[Data excerpts]
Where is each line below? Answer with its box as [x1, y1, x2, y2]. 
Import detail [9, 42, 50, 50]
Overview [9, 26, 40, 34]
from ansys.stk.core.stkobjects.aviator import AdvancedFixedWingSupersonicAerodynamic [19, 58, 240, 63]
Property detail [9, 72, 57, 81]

▶ **Problem details**
The answer consists only of the lines from the one containing "from ansys.stk.core.stkobjects.aviator import" to the end of the records, each written out exactly.

▶ **Result of this exercise**
from ansys.stk.core.stkobjects.aviator import AdvancedFixedWingSupersonicAerodynamic [19, 58, 240, 63]
Property detail [9, 72, 57, 81]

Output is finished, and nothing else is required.